Supervising Deputy Attorney General Lauren Scarpa Yfantis, Chief of the Gangs & Organized Crime Bureau, and Deputy Attorney General Annmarie Taggart, Deputy Bureau Chief, presented the indictment to the state grand jury for the Division of Criminal Justice. The investigation was led by State Police Detective Sergeant Peter Layng of the Drug Trafficking North Unit.

Spyropoulos met with the State Police informant in March and, in a conversation secretly recorded by the informant, allegedly laid out his plot to have his uncle killed and steal cash from the safe in Manhattan. He allegedly asked the informant to help him find a hit man to murder his uncle. The informant also allegedly was supposed to pose as an exterminator to enter the Manhattan diner and steal the cash from the safe, once they had the combination.

On March 28, the informant and the undercover State Police detective met with Spyropoulos.

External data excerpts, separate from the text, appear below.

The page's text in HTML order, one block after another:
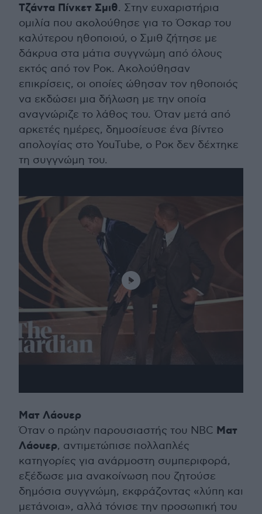
Τζάντα Πίνκετ Σμιθ. Στην ευχαριστήρια
ομιλία που ακολούθησε για το Όσκαρ του
καλύτερου ηθοποιού, ο Σμιθ ζήτησε με
δάκρυα στα μάτια συγγνώμη από όλους
εκτός από τον Ροκ. Ακολούθησαν
επικρίσεις, οι οποίες ώθησαν τον ηθοποιός
να εκδώσει μια δήλωση με την οποία
αναγνώριζε το λάθος του. Όταν μετά από
αρκετές ημέρες, δημοσίευσε ένα βίντεο
απολογίας στο YouTube, ο Ροκ δεν δέχτηκε
τη συγγνώμη του.
Ματ Λάουερ
Όταν ο πρώην παρουσιαστής του NBC Ματ
Λάουερ, αντιμετώπισε πολλαπλές
κατηγορίες για ανάρμοστη συμπεριφορά,
εξέδωσε μια ανακοίνωση που ζητούσε
δημόσια συγγνώμη, εκφράζοντας «λύπη και
μετάνοια», αλλά τόνισε την προσωπική του

During that meeting, which also was secretly recorded, Spyropoulos allegedly agreed to pay the “hit man” $20,000 if he tortured or threatened the uncle to obtain the combination to the safe, killed the uncle, and disposed of his body. Spyropoulos allegedly wanted the hit man to make sure the victim’s body was not found because he believed there would be less of an investigation if law enforcement viewed it as a missing person case rather than a murder.

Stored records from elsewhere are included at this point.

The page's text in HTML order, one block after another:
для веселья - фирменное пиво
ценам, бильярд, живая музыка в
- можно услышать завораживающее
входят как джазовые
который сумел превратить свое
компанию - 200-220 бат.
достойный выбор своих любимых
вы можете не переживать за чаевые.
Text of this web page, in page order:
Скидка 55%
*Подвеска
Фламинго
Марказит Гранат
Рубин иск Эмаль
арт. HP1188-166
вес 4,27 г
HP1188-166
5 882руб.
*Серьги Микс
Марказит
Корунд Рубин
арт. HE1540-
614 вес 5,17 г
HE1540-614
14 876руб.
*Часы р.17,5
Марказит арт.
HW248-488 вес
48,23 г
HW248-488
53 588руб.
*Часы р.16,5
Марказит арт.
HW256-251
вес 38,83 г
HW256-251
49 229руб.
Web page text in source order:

On April 2, the three men allegedly met in the parking lot of the Home Depot in Clifton. Spyropoulos allegedly gave the undercover detective a revolver to use in the killing, two photographs of the uncle, a Google map showing the location of the uncle’s house, and a $3,000 down-payment for the hit.

Detectives from the New Jersey State Police Violent & Organized Crime North Bureau arrested Spyropoulos on April 9. Spryopolous was initially held in the Passaic County Jail with bail set at $1 million. He posted bail on May 21, after his bail was reduced to $600,000, and he remains free.

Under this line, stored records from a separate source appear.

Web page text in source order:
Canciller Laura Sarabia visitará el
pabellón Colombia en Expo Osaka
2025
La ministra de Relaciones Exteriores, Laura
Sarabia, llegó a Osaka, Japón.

The first-degree charges carry a sentence of 10 to 20 years in state prison and a fine of up to $200,000. Second-degree crimes carry a sentence of five to 10 years in state prison and a fine of up to $150,000, while fourth-degree crimes carry a sentence of up to 18 months in state prison and a fine of up to $10,000.

The indictment is merely an accusation and the defendant is presumed innocent until proven guilty.

The indictment was handed up to Superior Court Judge Mary C. Jacobson in Mercer County, who assigned the case to Passaic County, where the defendant will be ordered to appear in court at a later date for arraignment. The arraignment has not been scheduled at this time.